Exposure to 2,3,7,8-tetrachlorodibenzo-p-dioxin (TCDD) during pregnancy causes fetal death in many animal species. In an earlier study we observed alteration of placental glucose kinetics at the same TCDD exposure level that resulted in fetal death (Ishimura et al., Toxicol. Appl. Pharmacol. 178, 161-171, 2002). In the present study, in order to identify the molecules that might explain the alterations of placental function and the mechanism of fetal death, we used two-dimensional gel electrophoresis (2D/E) to detect and identify placental proteins whose amounts changed after exposure to TCDD and we examined the expression properties of these proteins in the placenta during hypoxia by using the uterine artery ligation model. Pregnant Holtzman rats were given a single oral dose of 1600 ng TCDD/kg body wt or an equivalent volume of vehicle (control) on gestational day (GD) 15 and placental tissue was collected on GD16 and GD20. The 15,000 g supernatant fractions of placental homogenates from the control group and TCDD-exposed group were subjected to the 2D/E analysis, and the protein spots whose amounts had changed after exposure to TCDD were characterized by amino acid sequence analysis. The amounts of heat shock protein 27 (Hsp27) and beta-tropomyosin (beta-TM) in TCDD-exposed placentas tended to have increased on GD16 and had increased significantly on GD20, and these changes were followed by an approximately twofold increase in glyceraldehyde 3-phosphate dehydrogenase (GAPDH) on GD20. Next, the uterine-artery ligation model was prepared on GD15, and the hypoxic placentas were collected on GD20. Two-D/E analysis of the 15,000 g supernatant proteins of the placentas revealed an increased level of GAPDH but not of other proteins, including Hsp27 and beta-TM. The results of this study showed that the increase in GAPDH level during hypoxia previously observed in endothelial cells occurs in the placenta and indicated that the TCDD-exposed placentas were in a hypoxic state at the end of pregnancy. Finally, the results of this study suggested the possibility that the increased incidence of fetal death after exposure to TCDD was due to the placental hypoxia.

Increased glycogen content and glucose transporter 3 mRNA level in the placenta of Holtzman rats after exposure to 2,3,7,8-tetrachlorodibenzo-p-dioxin.

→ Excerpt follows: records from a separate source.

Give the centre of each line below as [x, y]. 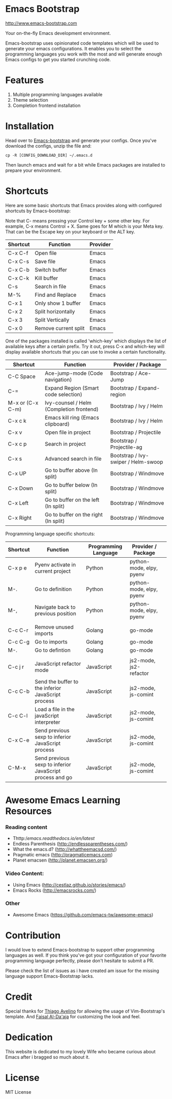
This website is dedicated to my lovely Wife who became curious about [80, 1051]
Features [25, 80]
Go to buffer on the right [74, 515]
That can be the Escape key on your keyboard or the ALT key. [70, 231]
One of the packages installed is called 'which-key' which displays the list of [86, 341]
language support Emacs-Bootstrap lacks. [50, 976]
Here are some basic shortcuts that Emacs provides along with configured [84, 205]
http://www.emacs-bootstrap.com [41, 23]
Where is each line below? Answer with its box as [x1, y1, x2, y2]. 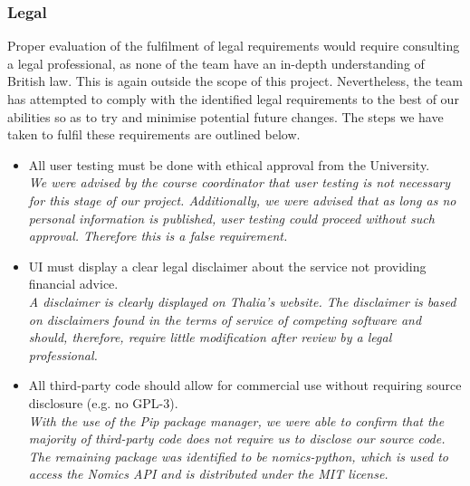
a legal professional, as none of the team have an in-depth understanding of [7, 53, 425, 72]
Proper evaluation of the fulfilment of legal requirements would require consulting [7, 36, 460, 55]
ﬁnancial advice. [28, 274, 119, 293]
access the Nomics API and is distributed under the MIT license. [28, 464, 388, 483]
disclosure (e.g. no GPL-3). [28, 393, 178, 412]
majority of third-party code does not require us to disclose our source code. [28, 429, 446, 448]
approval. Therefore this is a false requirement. [28, 226, 288, 245]
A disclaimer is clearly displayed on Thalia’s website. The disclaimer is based [28, 291, 456, 310]
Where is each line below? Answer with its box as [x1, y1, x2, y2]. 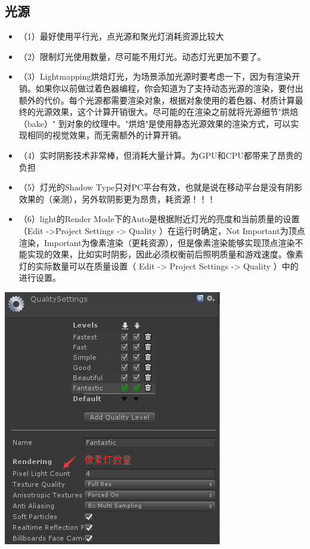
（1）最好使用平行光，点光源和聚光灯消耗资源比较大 [19, 30, 224, 43]
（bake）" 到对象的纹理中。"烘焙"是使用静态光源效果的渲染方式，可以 [19, 117, 291, 129]
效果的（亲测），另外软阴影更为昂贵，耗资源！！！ [19, 192, 216, 205]
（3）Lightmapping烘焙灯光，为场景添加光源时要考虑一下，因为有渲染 [19, 70, 292, 83]
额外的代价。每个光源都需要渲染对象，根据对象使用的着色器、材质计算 [19, 93, 295, 106]
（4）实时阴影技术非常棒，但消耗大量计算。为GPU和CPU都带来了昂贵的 [19, 148, 302, 161]
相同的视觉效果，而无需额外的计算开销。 [27, 129, 186, 141]
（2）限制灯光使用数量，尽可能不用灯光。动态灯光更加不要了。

Exposure to a low dose of 2,3,7,8-tetrachlorodibenzo-p-dioxin (TCDD) produces a variety of toxic manifestations, including fetal death. In order to evaluate the effects of low-dose TCDD on placental function in this study, pregnant Holtzman rats were given a single oral dose of 800 or 1600 ng TCDD/kg body wt or an equivalent volume of vehicle (control) on gestation day (GD) 15 and the results were observed on GD16 and GD20. The number of fetal deaths increased in the animals exposed to TCDD. Although fetal and placental weight did not differ significantly between the control group and the TCDD groups, histological differences from the control rats were clearly observed in the junctional zone (JZ) of the placentas of the TCDD-exposed rats. In the control placenta, glycogen cells occupied the majority of the JZ on GD16, but then decreased in number and almost disappeared by GD20, whereas on GD20 the placenta of the TCDD-exposed rats exhibited a larger area occupied by the glycogen cells and cysts filled with eosinophilic material surrounded by glycogen cells in the JZ than that of the control group. Glycogen assay revealed that the glycogen content of the placentas from the TCDD-exposed rats was higher than in the control rats. Semiquantitative RT-PCR analysis was performed to assess the expression of glucose transporter 1 (GLUT1) and GLUT3, the two major placental glucose transporter isoforms. On GD20 the level of expression of GLUT1 mRNA in the placentas was not different between the control and TCDD groups, whereas the level of expression of GLUT3 mRNA approximately doubled in both the 800 and 1600 ng/kg TCDD groups. GLUT3 mRNA expression was restricted to the labyrinth zone of placenta, where zone-specific expression of mRNA arylhydrocarbon receptor and induction of cytochrome P450 1A1 mRNA by TCDD were observed, and none was detected in the JZ. These results, including the increase of glycogen content and GLUT3 mRNA level in TCDD-exposed placentas, provide the first evidence of alteration of glucose kinetics in the placenta by TCDD.